Eight ThermoFisher Orbitrap QExactive or Bruker QTOF Impact2 LC-MS/MS data files were used for metabolomics and lipidomics analyses of NIST SRM1950 human plasma, human serum, mouse plasma, NIST RGTM 10162 fecal matter, whole body of fruit flies and human urine samples. MS-DIAL vs.4.9 was used by default settings, xcms vs.4.0 with default settings 5–60 s peak widths, MZmine3 vs. 3.90 with default settings ε5 non-zero consecutive scans, and MassCube with no restrictions (all features) or peaks with ε5 scans per segment. a Comparisons of the number of reported peaks for Orbitrap data. Grey: all detected features by MassCube; blue: MassCube reported peaks with ε5 scan points. Other software: MS-DIAL (green), xcms (red), MZmine3 (orange). b Comparisons of the number of reported peaks for QTOF data. c Example of a chromatographically partly resolved accurate mass pair in NIST SRM1950 plasma detected by MassCube but not detected by other software. d Benchmarking true positive peak picking. 722 features from QTOF and Orbitrap QC results were randomly selected and manually verified by visual inspection using extracted ion chromatograms. Double-peak: 46 partially resolved accurate mass peaks. Single-peak: 676 chromatographic single-peak accurate mass features. e Benchmarking data processing speed on four public datasets (plasma, urine, stool, plant leaves) with 47–428 sample files using single threading. f MassCube performance for very large file sizes. Comparison of file size for 636 human plasma samples of Alzheimer’s Disease patients acquired on an Orbitrap Exploris 240 (median 20.4 MB per sample) and an Orbitrap Astral mass spectrometer (median 169.5 MB per sample), using a MacBook M3 Pro laptop. Parallel processing was enabled with a batch size of 100, with a total processing time of 18 min for the Orbitrap Exploris 240 data and 64 min for the Orbitrap Astral data. Right panel: memory usage for Orbitrap Astral data processing; the dashed line represents the smoothed curve. Whiskers: 5–95 percentile; box: 25–75 percentile with the center indicating median.

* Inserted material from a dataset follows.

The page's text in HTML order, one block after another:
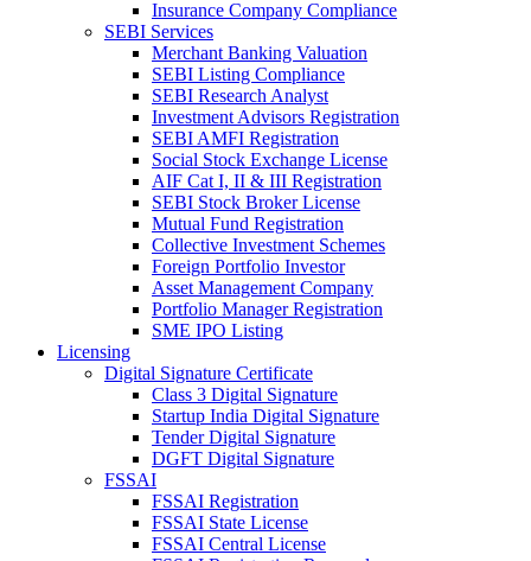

Apart from accuracy of peak reporting, MS-based chemical analysis must efficiently process large numbers of files, for example, in human cohort study samples. Often, LC-MS data processing software crashes for large file numbers. MassCube was designed to maximize efficiency by incorporating Numpy-based array programming and parallel processing. In benchmarking tests across four datasets with varying sample sizes using single-threading (Fig. 3e), MassCube demonstrated substantially faster feature detection speeds compared to xcms (average 6.5-fold improvement) and MS-DIAL (average fourfold improvement), and slightly faster speeds compared to MZmine3 (average 1.15-fold improvement). Despite Python’s inherently slower execution speed compared to Java (used by MZmine3), these results underscore MassCube’s low computational cost. We further demonstrated MassCube’s capability by processing a large-scale Orbitrap Astral MS dataset consisting of 636 files with a total size of 105 GB (Fig. 3f). On a MacBook M3 Pro laptop equipped with 36 GB of memory and 12 cores, MassCube completed the parallel data processing for all files in 64 min, with peak memory usage reaching only 10.4 GB. This low memory usage enables a standard laptop to efficiently handle next-generation MS data with eightfold larger sizes than classic Orbitrap instruments, paving the way for the processing of increasingly complex datasets.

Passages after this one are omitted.